▶ _Task requirements_: The following data has a line with "to the relevant" and a line with "have to become". Write out exactly those lines and all the lines between them.

▶ _Information provided_:

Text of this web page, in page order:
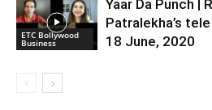
ETC Bollywood
Business
Yaar Da Punch |
Patralekha’s
18 June, 2020
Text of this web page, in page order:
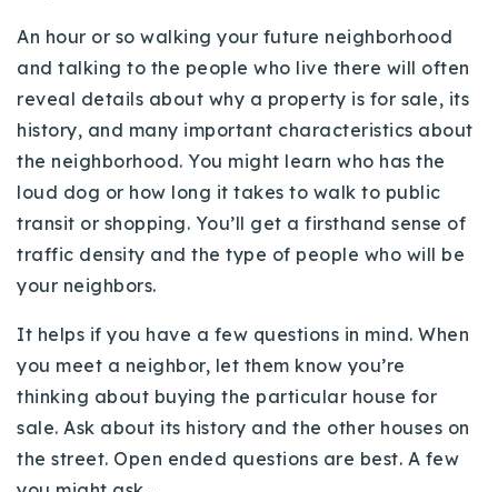
Success Stories
Our Approach
Contact Us
720-310-5007 - Osman
303-875-3140 - Sophie
720-884-6996 - Ian
osman@houseeinstein.com
sophie@houseeinstein.com
An hour or so walking your future neighborhood
and talking to the people who live there will often
reveal details about why a property is for sale, its
history, and many important characteristics about
the neighborhood. You might learn who has the
loud dog or how long it takes to walk to public
transit or shopping. You’ll get a firsthand sense of
traffic density and the type of people who will be
your neighbors.
It helps if you have a few questions in mind. When
you meet a neighbor, let them know you’re
thinking about buying the particular house for
sale. Ask about its history and the other houses on
the street. Open ended questions are best. A few
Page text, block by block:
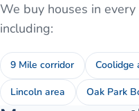
We buy houses in
including:
9 Mile corridor Coolidge
Lincoln area Oak Park
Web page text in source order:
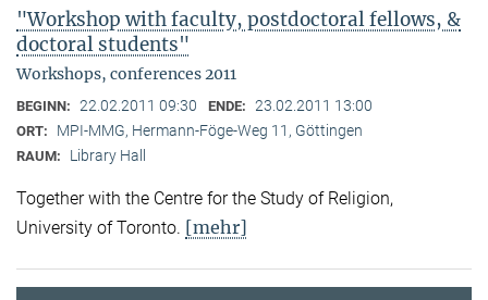
"Workshop with faculty, postdoctoral fellows, &
doctoral students"
Workshops, conferences 2011
BEGINN: 22.02.2011 09:30 ENDE: 23.02.2011 13:00
ORT: MPI-MMG, Hermann-Föge-Weg 11, Göttingen
RAUM: Library Hall
Together with the Centre for the Study of Religion,
University of Toronto. [mehr]
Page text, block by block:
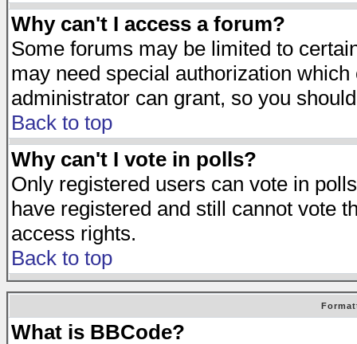
Why can't I access a forum?
Some forums may be limited to
may need special authorization
administrator can grant, so you
Back to top
Why can't I vote in polls?
Only registered users can vote in
have registered and still cannot vote
access rights.
Back to top
What is BBCode?
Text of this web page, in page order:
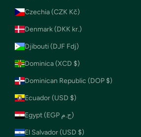
Czechia (CZK Kč)
Denmark (DKK kr.)
Djibouti (DJF Fdj)
Dominica (XCD $)
Dominican Republic (DOP $)
Ecuador (USD $)
Egypt (EGP ج.م)
El Salvador (USD $)
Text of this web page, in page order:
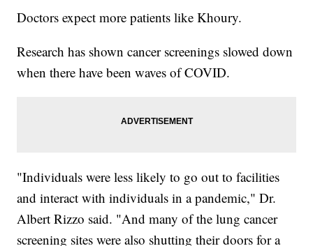
Doctors expect more patients like Khoury.
Research has shown cancer screenings slowed down
when there have been waves of COVID.
"Individuals were less likely to go out to facilities
and interact with individuals in a pandemic," Dr.
Albert Rizzo said. "And many of the lung cancer
screening sites were also shutting their doors for a
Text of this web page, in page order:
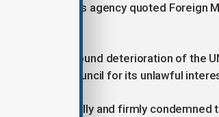
state IRNA news agency quoted Foreign
“signals a profound deterioration of the
of the Council for its unlawful
have unequivocally and firmly
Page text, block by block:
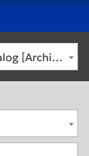
2024-2025 Undergraduate Catalog [Archived Catalog]
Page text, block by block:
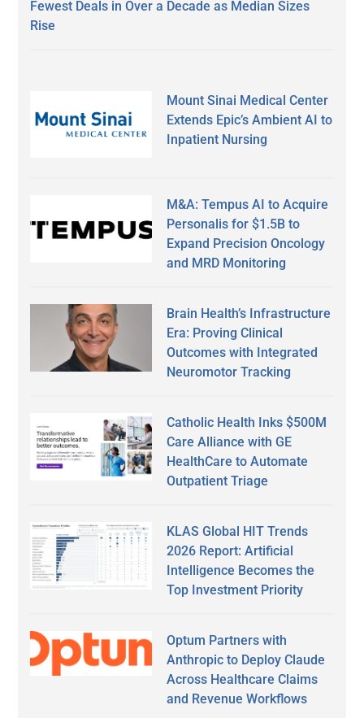
Fewest Deals in Over a Decade as Median Sizes
Rise
Mount Sinai Medical Center
Extends Epic’s Ambient AI to
Inpatient Nursing
M&A: Tempus AI to Acquire
Personalis for $1.5B to
Expand Precision Oncology
and MRD Monitoring
Brain Health’s Infrastructure
Era: Proving Clinical
Outcomes with Integrated
Neuromotor Tracking
Catholic Health Inks $500M
Care Alliance with GE
HealthCare to Automate
Outpatient Triage
KLAS Global HIT Trends
2026 Report: Artificial
Intelligence Becomes the
Top Investment Priority
Optum Partners with
Anthropic to Deploy Claude
Across Healthcare Claims
and Revenue Workflows
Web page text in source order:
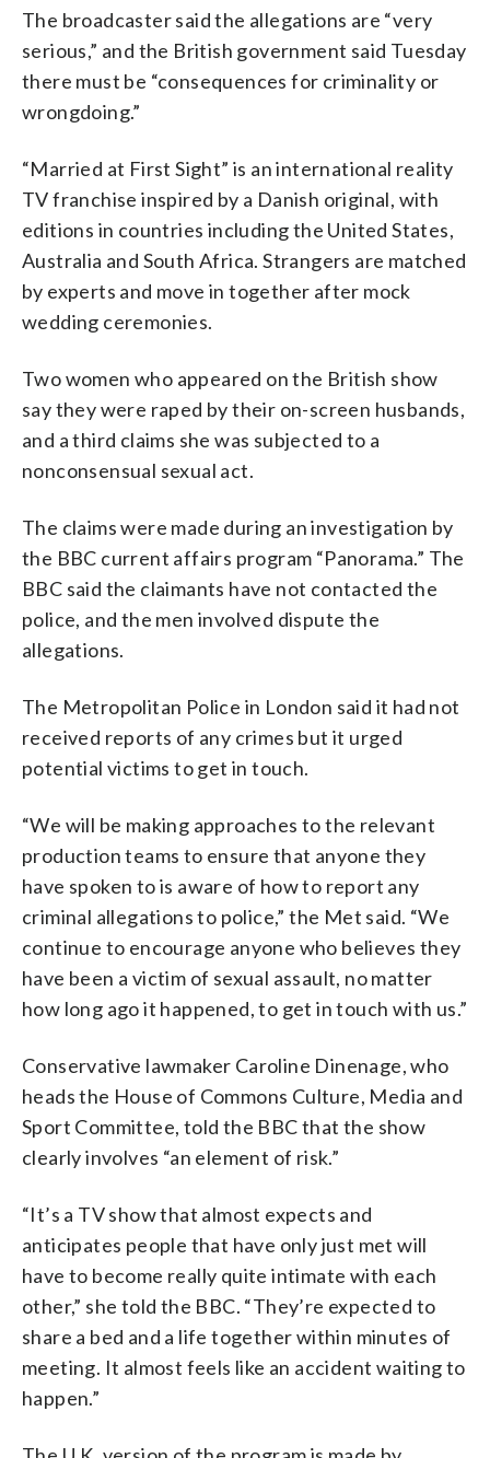
The broadcaster said the allegations are “very
serious,” and the British government said Tuesday
there must be “consequences for criminality or
wrongdoing.”
“Married at First Sight” is an international reality
TV franchise inspired by a Danish original, with
editions in countries including the United States,
Australia and South Africa. Strangers are matched
by experts and move in together after mock
wedding ceremonies.
Two women who appeared on the British show
say they were raped by their on-screen husbands,
and a third claims she was subjected to a
nonconsensual sexual act.
The claims were made during an investigation by
the BBC current affairs program “Panorama.” The
BBC said the claimants have not contacted the
police, and the men involved dispute the
allegations.
The Metropolitan Police in London said it had not
received reports of any crimes but it urged
potential victims to get in touch.
“We will be making approaches to the relevant
production teams to ensure that anyone they
have spoken to is aware of how to report any
criminal allegations to police,” the Met said. “We
continue to encourage anyone who believes they
have been a victim of sexual assault, no matter
how long ago it happened, to get in touch with us.”
Conservative lawmaker Caroline Dinenage, who
heads the House of Commons Culture, Media and
Sport Committee, told the BBC that the show
clearly involves “an element of risk.”
“It’s a TV show that almost expects and
anticipates people that have only just met will
have to become really quite intimate with each
other,” she told the BBC. “They’re expected to
share a bed and a life together within minutes of
meeting. It almost feels like an accident waiting to
happen.”
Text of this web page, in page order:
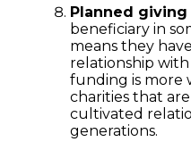
Planned giving
beneficiary in
means they
relationship
funding is more
charities that
cultivated
generations.
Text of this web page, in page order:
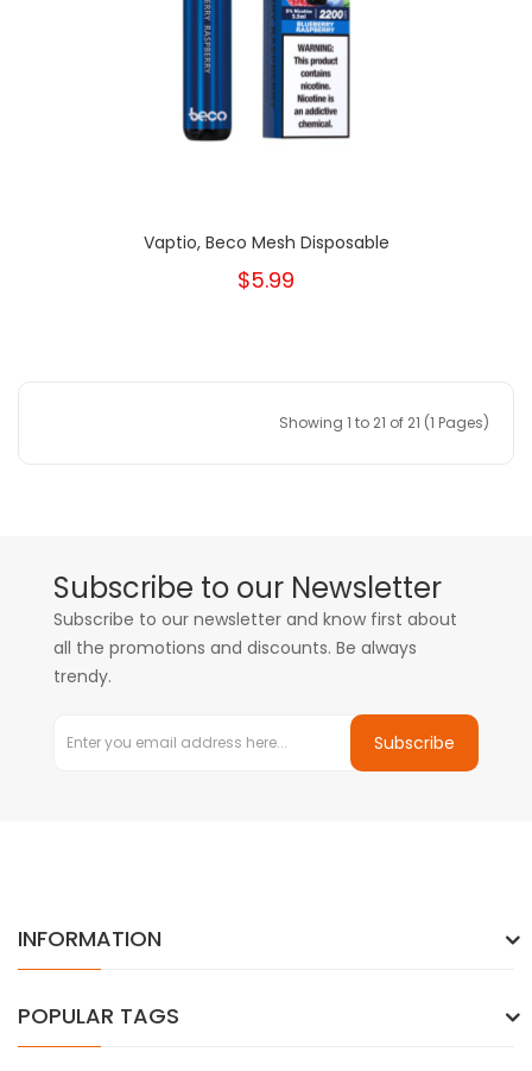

▶ _Response below_:
“We will be making approaches to the relevant
production teams to ensure that anyone they
have spoken to is aware of how to report any
criminal allegations to police,” the Met said. “We
continue to encourage anyone who believes they
have been a victim of sexual assault, no matter
how long ago it happened, to get in touch with us.”
Conservative lawmaker Caroline Dinenage, who
heads the House of Commons Culture, Media and
Sport Committee, told the BBC that the show
clearly involves “an element of risk.”
“It’s a TV show that almost expects and
anticipates people that have only just met will
have to become really quite intimate with each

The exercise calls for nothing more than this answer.